**Task goal:** The answer must be a single number: how many lines of the entries below include "repeatedly".

**Entries taken from a collection:**
★ ★ ★
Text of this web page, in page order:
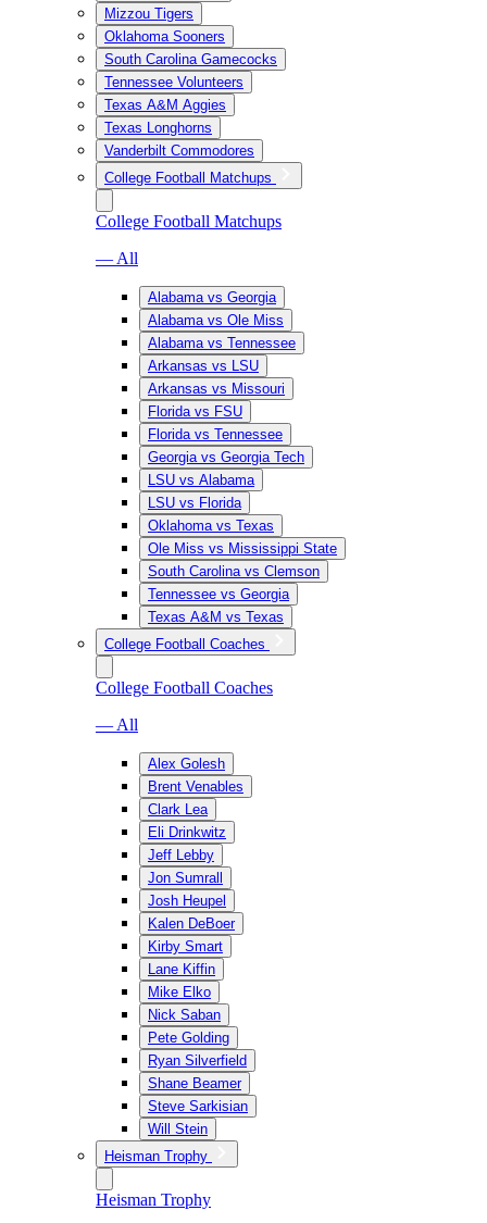
Mizzou Tigers
Oklahoma Sooners
South Carolina Gamecocks
Tennessee Volunteers
Texas A&M Aggies
Texas Longhorns
Vanderbilt Commodores
College Football Matchups
College Football Matchups
— All
Alabama vs Georgia
Alabama vs Ole Miss
Alabama vs Tennessee
Arkansas vs LSU
Arkansas vs Missouri
Florida vs FSU
Florida vs Tennessee
Georgia vs Georgia Tech
LSU vs Alabama
LSU vs Florida
Oklahoma vs Texas
Ole Miss vs Mississippi State
South Carolina vs Clemson
Tennessee vs Georgia
Texas A&M vs Texas
College Football Coaches
College Football Coaches
— All
Alex Golesh
Brent Venables
Clark Lea
Eli Drinkwitz
Jeff Lebby
Jon Sumrall
Josh Heupel
Kalen DeBoer
Kirby Smart
Lane Kiffin
Mike Elko
Nick Saban
Pete Golding
Ryan Silverfield
Shane Beamer
Steve Sarkisian
Will Stein
Heisman Trophy
Heisman Trophy
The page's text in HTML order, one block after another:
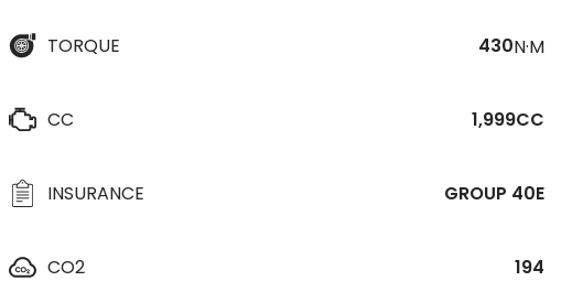
TORQUE 430N·M
CC 1,999CC
INSURANCE GROUP 40E
CO2 194
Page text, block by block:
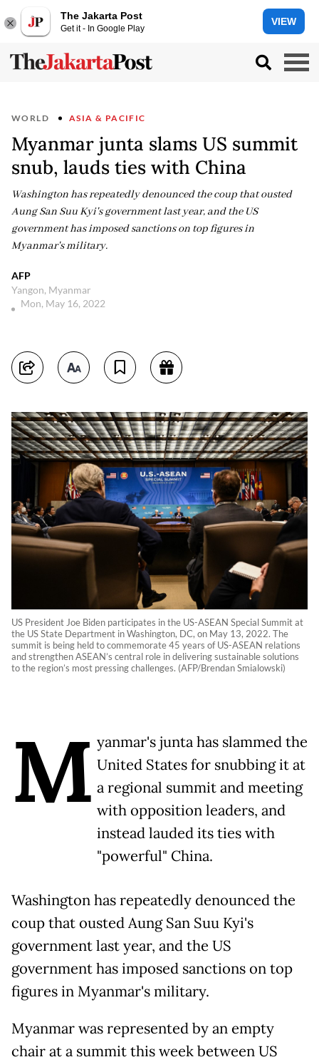
The Jakarta Post
Get it - In Google Play
VIEW
WORLD ASIA & PACIFIC
Myanmar junta slams US summit
snub, lauds ties with China
Washington has repeatedly denounced the coup that ousted
Aung San Suu Kyi's government last year, and the US
government has imposed sanctions on top figures in
Myanmar's military.
AFP
Yangon, Myanmar
Mon, May 16, 2022
US President Joe Biden participates in the US-ASEAN Special Summit at
the US State Department in Washington, DC, on May 13, 2022. The
summit is being held to commemorate 45 years of US-ASEAN relations
and strengthen ASEAN’s central role in delivering sustainable solutions
to the region’s most pressing challenges. (AFP/Brendan Smialowski)
M yanmar's junta has slammed the
United States for snubbing it at
a regional summit and meeting
with opposition leaders, and
instead lauded its ties with
"powerful" China.
Washington has repeatedly denounced the
coup that ousted Aung San Suu Kyi's
government last year, and the US
government has imposed sanctions on top
figures in Myanmar's military.
Myanmar was represented by an empty
chair at a summit this week between US
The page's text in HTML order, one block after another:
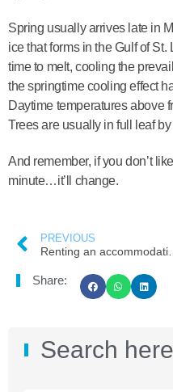
Spring usually arrives late in
ice that forms in the Gulf of
time to melt, cooling the
the springtime cooling effect
Daytime temperatures above
Trees are usually in full leaf
And remember, if you don’t
minute…it’ll change.
PREVIOUS
Share:
Search here
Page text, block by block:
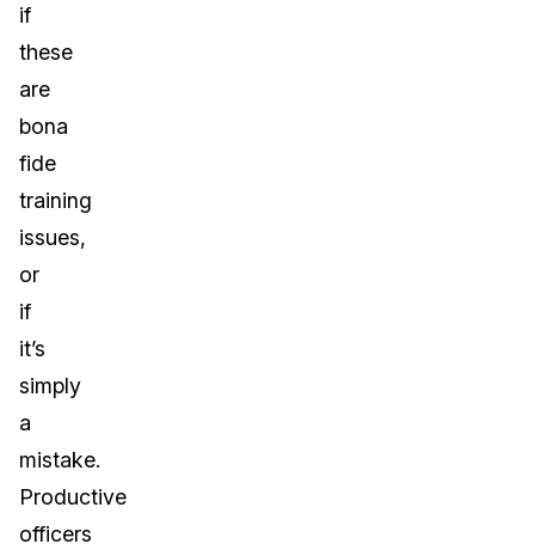
if
these
are
bona
fide
training
issues,
or
if
it’s
simply
a
mistake.
Productive
officers
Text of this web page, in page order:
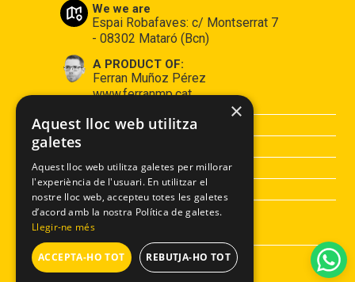
We we are
Espai Robafaves: c/ Montserrat 7
- 08302 Mataró (Bcn)
A PRODUCT OF:
Ferran Muñoz Pérez
www.ferranmp.cat
PURCHASE CONDITIONS
PRIVACY POLICY
COOCKIES POLICY
×
Aquest lloc web utilitza
galetes
Aquest lloc web utilitza galetes per millorar
l'experiència de l'usuari. En utilitzar el
nostre lloc web, accepteu totes les galetes
d’acord amb la nostra Política de galetes.
Llegir-ne més
ACCEPTA-HO TOT REBUTJA-HO TOT
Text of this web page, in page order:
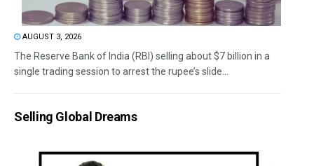
AUGUST 3, 2026
The Reserve Bank of India (RBI) selling about $7 billion in a
single trading session to arrest the rupee’s slide...
Selling Global Dreams
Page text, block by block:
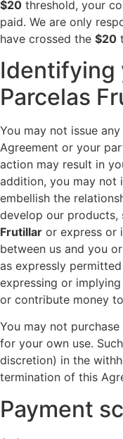
$20 threshold, your
paid. We are only
have crossed the $20
Identifying
Parcelas
You may not issue
Agreement or your
action may result in
addition, you may not
embellish the
develop our
Frutillar or express or
between us and you
as expressly
expressing or
or contribute money
You may not
for your own use.
discretion) in the
termination of this
Payment
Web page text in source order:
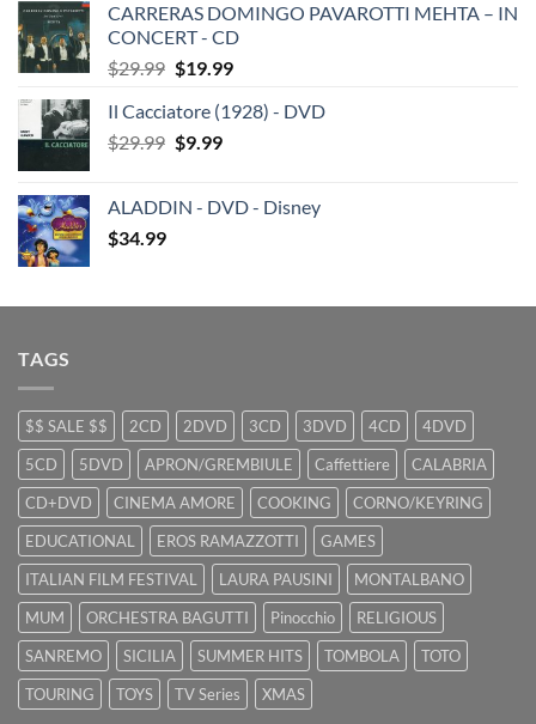
was:
$29.99.
is:
$19.99.
CARRERAS DOMINGO PAVAROTTI MEHTA – IN
CONCERT - CD
$29.99 Original
was:
$29.99.
$19.99Current
is:
Il Cacciatore (1928) - DVD
$29.99 Original
$29.99.
$9.99Current
$9.99.
ALADDIN - DVD - Disney
$34.99
TAGS
$$ SALE $$ 2CD 2DVD 3CD 3DVD 4CD
4DVD
5CD
5DVD APRON/GREMBIULE Caffettiere
CALABRIA
CD+DVD
CINEMA AMORE COOKING
CORNO/KEYRING
EDUCATIONAL
EROS RAMAZZOTTI
GAMES
ITALIAN FILM FESTIVAL
LAURA PAUSINI
MONTALBANO
MUM
ORCHESTRA BAGUTTI Pinocchio
RELIGIOUS
SANREMO
SICILIA SUMMER HITS TOMBOLA
TOTO
TOURING
TOYS TV Series XMAS
★ ★ ★
**Solved problem:** 2